I guess I don’t consider The End of Everything to be a book about a missing child. Nor would I say that of the other books (Lehane, Lippman, French) you mention. I know sometimes I get tired of certain premises when I’ve read too many in a row that I didn’t connect with. You feel instead like you’re seeing only the old ropes and pulleys because there’s noting else reaching out to you. The goal always to reach across the page. Once upon a time, you might say you’re of reading about private investigators, then you read one of Reed Farrel Coleman’s mournful, atmospheric Moe Praeger novels and you realize it’s not the PI novels you were weary of, it’s stories that don’t seize you, or that you feel didn’t seize the writer. Because whether it’s a PI tale, or a novel about a heist, the saga of a doomed marriage — those are all just circumstances. The novel lives and breathes on character, voice, the connection to the reader. Our connection to it.
Of course, I don’t think about any of that when I’m writing! It’s very unthoughtful. To me, the inspiration for The End of Everything was this longing most of us have at one point to gain entry into another family, one that seems to offer everything ours lacks, and the intoxicating power these families can have, from the outside. And about early adolescent yearning, being on the cusp, being so eager to push yourself into a world but then having to deal with the dark matter that comes with it. And too the intense nature of pre-adolescent female friendships, which I think are fascinating, complicated and can have a lifelong impact. You never have friendships quite like that again. Their intensity is the intensity of that age, that moment, caught.
It’s been said that one of the differences in genre fiction and literary fiction is that that in the former, the action takes place in the story, while in the latter, the action takes place in the language. I don’t want to get into that genre vs. literary discussion (I really don’t), but at the same time, The End of Everything seems to strike a very nice balance between a forward-moving plot (and a couple of fine twists!) and a rich style, with an attention to words and phrases and rhythms and an emphasis on imagery, all of it capturing moments, memories, emotional states and just that sense of being a 13-year-old girl. As you write, do you find yourself more interested in plotting and action or in the language itself? Or consciously do you work to achieve that balance — of immersing the reader in the experience of a moment while keeping the plot pushing ahead?
Thank you! Plot is especially important to me because it doesn’t come as naturally to me. But as a reader, I like an arc, I like direction. I like a propulsive quality, even if the propulsion is emotional more than event focused. So I try to remember that when I write, to keep me away from my bad habits.

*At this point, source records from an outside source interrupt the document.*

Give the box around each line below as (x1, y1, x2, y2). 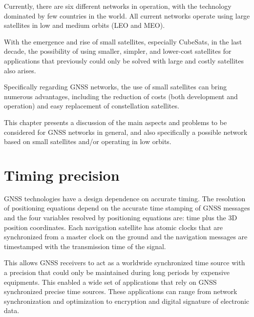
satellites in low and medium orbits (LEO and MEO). (4, 20, 165, 30)
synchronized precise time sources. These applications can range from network (4, 286, 237, 296)
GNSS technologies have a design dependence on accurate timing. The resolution (4, 193, 246, 203)
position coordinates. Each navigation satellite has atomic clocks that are (4, 222, 223, 232)
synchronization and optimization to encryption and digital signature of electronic (4, 296, 250, 306)
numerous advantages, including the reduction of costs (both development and (4, 91, 238, 101)
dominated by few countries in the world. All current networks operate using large (4, 10, 250, 21)
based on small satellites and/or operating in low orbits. (4, 136, 171, 147)
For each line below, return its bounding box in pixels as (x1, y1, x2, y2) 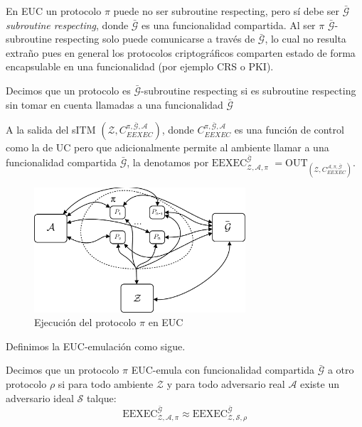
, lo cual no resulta (265, 31, 346, 46)
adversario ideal (6, 390, 74, 405)
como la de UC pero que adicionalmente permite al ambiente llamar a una (6, 140, 329, 155)
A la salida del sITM (6, 122, 96, 137)
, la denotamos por (127, 155, 209, 170)
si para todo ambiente (58, 377, 154, 391)
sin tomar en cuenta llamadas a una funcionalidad (6, 97, 223, 112)
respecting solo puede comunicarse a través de (55, 31, 255, 46)
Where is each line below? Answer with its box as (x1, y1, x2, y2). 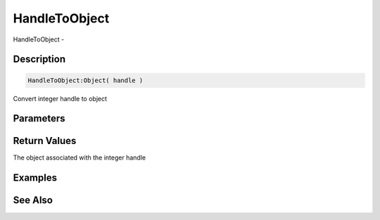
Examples (13, 172, 58, 184)
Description (13, 53, 66, 65)
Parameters (13, 112, 65, 124)
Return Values (13, 135, 77, 147)
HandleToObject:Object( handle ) (27, 76, 144, 84)
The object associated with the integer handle (13, 153, 146, 162)
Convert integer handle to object (13, 94, 108, 103)
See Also (13, 194, 53, 207)
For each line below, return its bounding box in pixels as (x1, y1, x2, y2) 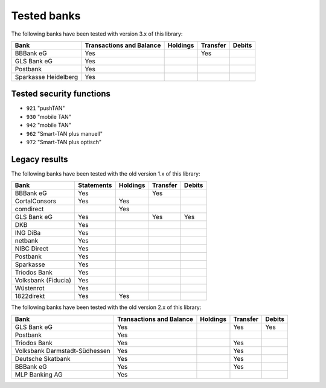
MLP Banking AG (14, 370, 63, 378)
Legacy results (11, 154, 69, 164)
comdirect (14, 205, 44, 214)
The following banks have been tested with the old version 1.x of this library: (11, 170, 200, 177)
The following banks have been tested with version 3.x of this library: (11, 30, 183, 37)
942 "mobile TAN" (26, 121, 72, 129)
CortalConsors (14, 197, 57, 205)
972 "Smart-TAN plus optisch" (26, 139, 102, 146)
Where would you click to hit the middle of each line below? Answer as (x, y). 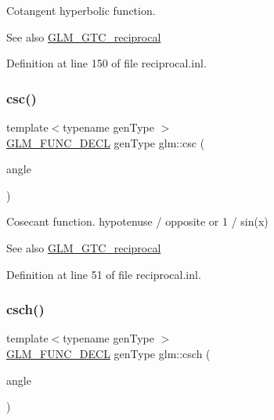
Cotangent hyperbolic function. (81, 10)
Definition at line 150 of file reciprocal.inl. (106, 63)
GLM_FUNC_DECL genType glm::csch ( (108, 353)
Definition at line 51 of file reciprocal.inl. (104, 274)
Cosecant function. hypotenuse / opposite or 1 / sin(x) (137, 221)
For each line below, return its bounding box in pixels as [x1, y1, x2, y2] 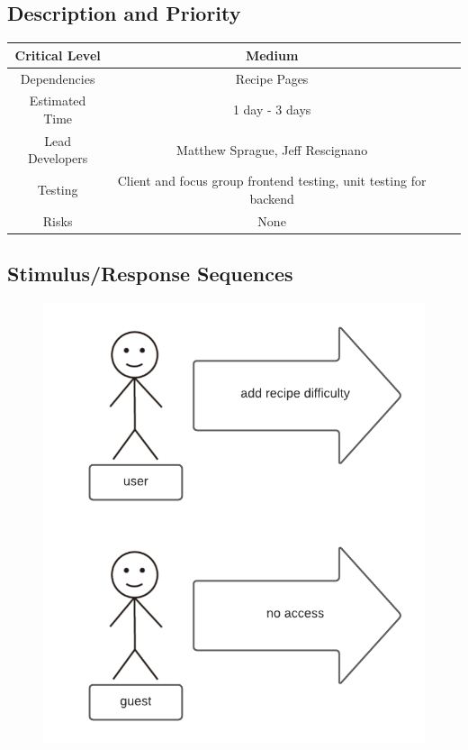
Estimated [29, 91, 86, 110]
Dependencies [20, 69, 95, 87]
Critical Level [14, 45, 101, 64]
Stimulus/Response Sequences [7, 260, 293, 288]
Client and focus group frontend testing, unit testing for [117, 171, 427, 190]
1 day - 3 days [232, 100, 311, 119]
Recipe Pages [235, 69, 309, 87]
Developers [27, 149, 88, 168]
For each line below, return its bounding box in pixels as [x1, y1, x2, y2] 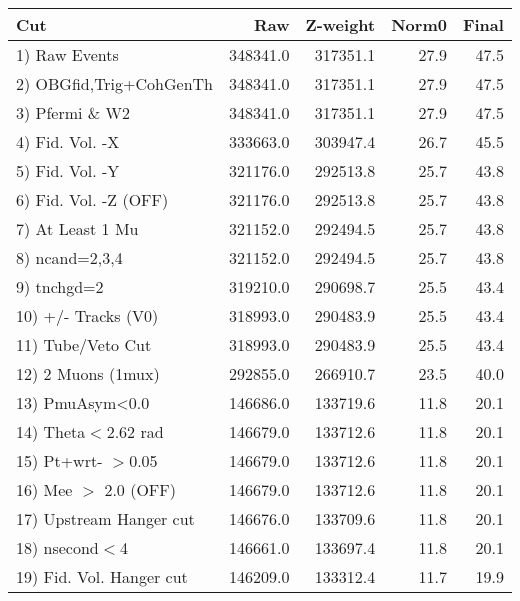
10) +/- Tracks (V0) [16, 304, 159, 327]
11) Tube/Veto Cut [16, 333, 152, 356]
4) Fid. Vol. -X [16, 130, 120, 153]
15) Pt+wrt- [16, 449, 103, 472]
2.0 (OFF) [104, 478, 176, 501]
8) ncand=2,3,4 [16, 246, 123, 269]
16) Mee [16, 478, 73, 501]
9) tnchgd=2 [16, 275, 104, 298]

And my favorite kinds of books tend to be “whispers in the ear” and rather urgent, so that helps me push the plot forward. But it’s hard for me to separate out these elements because I don’t think too much about them when I’m writing. It sounds crazy to say so, but it’s almost like a “possession” once I get (or feel like I get!) the main character. She tells me how she wants to speak, feel, act. The rhythms are hers. The rest comes in revision, of course! And it’s a tricky process for me — I always feel dangerously close to sinking too far back into the center of the book and not being able to do some of that more surgical work. It’s during these edits that I have to work on achieving the balance — especially pace — which is not nearly as much fun as being possessed, alas!